Why? Because that is what I had learned in art history class in the 1980s. In those days, students of 20th-century architecture were invited to admire the straight lines and clean shapes of Frank Lloyd Wright, Le Corbusier and Ludwig Mies van der Rohe while Gaudi was a footnote, a kook who took the sinuous forms of the Art Nouveau to ridiculous extremes. I dug out my old textbook recently and found what H.W. Janson, author of the bestselling History of Art, said about the Casa Mila apartments in Barcelona. (The building is better known as La Pedrera, or the stone quarry, for its jumble of shapes.) “It shows an almost maniacal avoidance of all flat surfaces, straight lines and symmetry of any kind,” Janson writes, concluding it is “an attempt at architectural reform from the periphery, rather than the centre.”
That book doesn’t mention the basilica project Gaudi took over in 1883, but I remember being taught, from dim black-and-white slides, that the Sagrada Familia was a folly that would never be completed, a site vandalized during Spain’s Civil War when Gaudi’s plans were all destroyed. It seemed a doomed creation, impressive in its ambition perhaps, but as peripheral as Janson considered La Pedrera.
Janson’s 1962 book was out of date by the 1980s, but our classes on contemporary art standardly stopped a decade before the present. Spain was changing rapidly in those years: Perhaps the optimism of its new democracy, established in 1978 after the dictator Francisco Franco bequeathed power to King Juan Carlos, had yet to reach the art history department. And, to be fair, while construction continued on Gaudi’s masterwork in the post-war years, it was not until the late 1980s that the push began to complete the building. Much of the Sagrada Familia is brand new: The nave was only finished in 2010, while plans to complete the church for the 2026 centenary of Gaudi’s death have been delayed by the pandemic.
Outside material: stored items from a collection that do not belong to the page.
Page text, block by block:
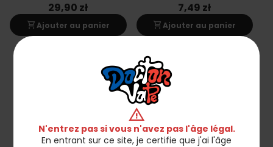
29,90 zł
shopping_cartAjouter au panier
7,49 zł
shopping_cartAjouter au panier
favorite_border
warning
N'entrez pas si vous n'avez pas l'âge légal.
En entrant sur ce site, je certifie que j'ai l'âge

No matter. Gaudi’s experimentation with natural forms – borrowing the shapes of tree trunks or honeycombs for their structural strength – may have seemed eccentric in 1883 or 1983; today they look environmentally prescient.
No wonder the basilica feels like a contemporary space, one of post-modern diversity rather than modernist purity. Yet, it lacks any of post-modernism’s shallow mimicry of the past. It’s rare to see a building so successfully revive a historic form with a contemporary vocabulary. In that regard, the basilica reminded me of two such achievements in Canada. One is Toronto’s Princess of Wales Theatre, designed by architect Peter Smith, where artist Frank Stella recreated the ornate balcony fronts of 18th-century auditoriums using fractured shapes, like crumpled sheets of paper, whose modernity is only apparent on close inspection.
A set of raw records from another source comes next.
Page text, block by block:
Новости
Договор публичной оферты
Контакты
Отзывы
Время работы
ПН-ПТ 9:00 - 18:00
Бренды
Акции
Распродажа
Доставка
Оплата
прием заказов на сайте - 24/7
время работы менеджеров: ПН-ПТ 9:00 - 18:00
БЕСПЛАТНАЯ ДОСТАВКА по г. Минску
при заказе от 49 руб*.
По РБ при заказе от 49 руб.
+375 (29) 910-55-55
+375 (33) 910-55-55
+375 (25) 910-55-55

The other is Morning Star, painted on the ceiling of the rotunda at the Canadian Museum of History in Gatineau, Que. There, Indigenous artist Alex Janvier cleverly revived traditional fresco painting but replaced saints and angels with abstract shapes symbolizing the Indigenous narrative of colonialism. It’s a work for the ages.
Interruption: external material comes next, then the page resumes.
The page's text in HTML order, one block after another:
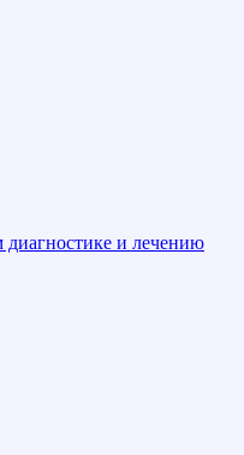
диагностике и лечению

Similarly, there is something touching about the persistence of the Sagrada Familia. The great churches of old were erected by the devout as monuments to God. Yet what impresses the non-believer is the idea that generations kept building upwards not for their own glory but for the sake of those to follow. Gaudi died in 1926 after being hit by a tram, but today he stands brilliantly vindicated.
Meanwhile, Spain’s politics have changed again: Juan Carlos abdicated in the midst of a financial scandal in 2014 while Catalonia has voted to secede. When we visited, every other apartment balcony was flying the Estelada, the lone-star flag associated with the independence movement. Many of those buildings feature the attractive Art Nouveau facades designed by Gaudi’s contemporaries. But his achievements rise above them all: the inviting bourgeois apartment you can visit at La Pedrera, the riotous mosaics and the little pink house the architect designed for himself at the Parc Güell and most of all the soaring space of the Sagrada Familia, a folly that time has made wise.